Irrfan Khan: As Shaukat, he plays a fast-talking shrewd smartass is entertaining throughout. His dialogue delivery is an executioner as always. He has a more outstanding character compared to the two leads.
Dulquer Salmaan: His natural screen presence, earnest & understated act is a greeting change & he flawlessly nails the Hindi language.
Mithila Palkar: She, as Tanya is pleasing, but is unable to strike with her acting as a feisty teenaged girl.

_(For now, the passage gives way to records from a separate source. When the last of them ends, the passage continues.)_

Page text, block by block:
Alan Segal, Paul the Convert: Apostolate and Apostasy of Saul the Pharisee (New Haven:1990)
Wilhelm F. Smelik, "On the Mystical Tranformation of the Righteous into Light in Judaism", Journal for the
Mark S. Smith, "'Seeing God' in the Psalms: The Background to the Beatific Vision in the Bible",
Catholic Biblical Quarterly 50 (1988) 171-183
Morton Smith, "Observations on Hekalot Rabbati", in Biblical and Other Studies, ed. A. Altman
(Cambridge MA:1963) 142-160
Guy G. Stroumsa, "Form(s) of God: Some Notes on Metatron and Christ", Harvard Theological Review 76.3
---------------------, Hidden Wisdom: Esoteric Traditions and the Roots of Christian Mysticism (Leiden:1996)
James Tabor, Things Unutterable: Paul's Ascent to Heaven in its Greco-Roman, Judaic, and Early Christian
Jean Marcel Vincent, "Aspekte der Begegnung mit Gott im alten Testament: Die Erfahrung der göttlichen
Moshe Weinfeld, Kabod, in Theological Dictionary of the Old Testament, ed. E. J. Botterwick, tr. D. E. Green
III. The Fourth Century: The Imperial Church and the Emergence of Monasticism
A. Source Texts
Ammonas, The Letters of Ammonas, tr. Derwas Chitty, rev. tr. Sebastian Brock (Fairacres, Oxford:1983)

STORY: Avinash is an unhappy soul who is trapped in a stalemate job. He and his father share a peculiar relationship. He holds his father responsible for crumbling his dreams. Still, he keeps on contemplating upon this deep-rooted hatred when he gets to hear about his father’s untimely death.
CINEMATOGRAPHY: Capturing
SCREENPLAY: Not in-depth
DIRECTION: Director Akarsh Khurana has directed Karwaan with an amazing tenderness that one can find very little fault in the movie. It has been shot with an extraordinarily painterly eye & besides a not so necessary romantic subplot, it has just one discomfited aspect that has to be taken care of.
Karwaan (2018): It is a silent film. Except for the misfortune that initiates the narrative, not much happens here. It’s a narrative of awakenings & rumination, & as it’s in life, & in the movie also, such things have hardly happened with bugle calls & drum rolls.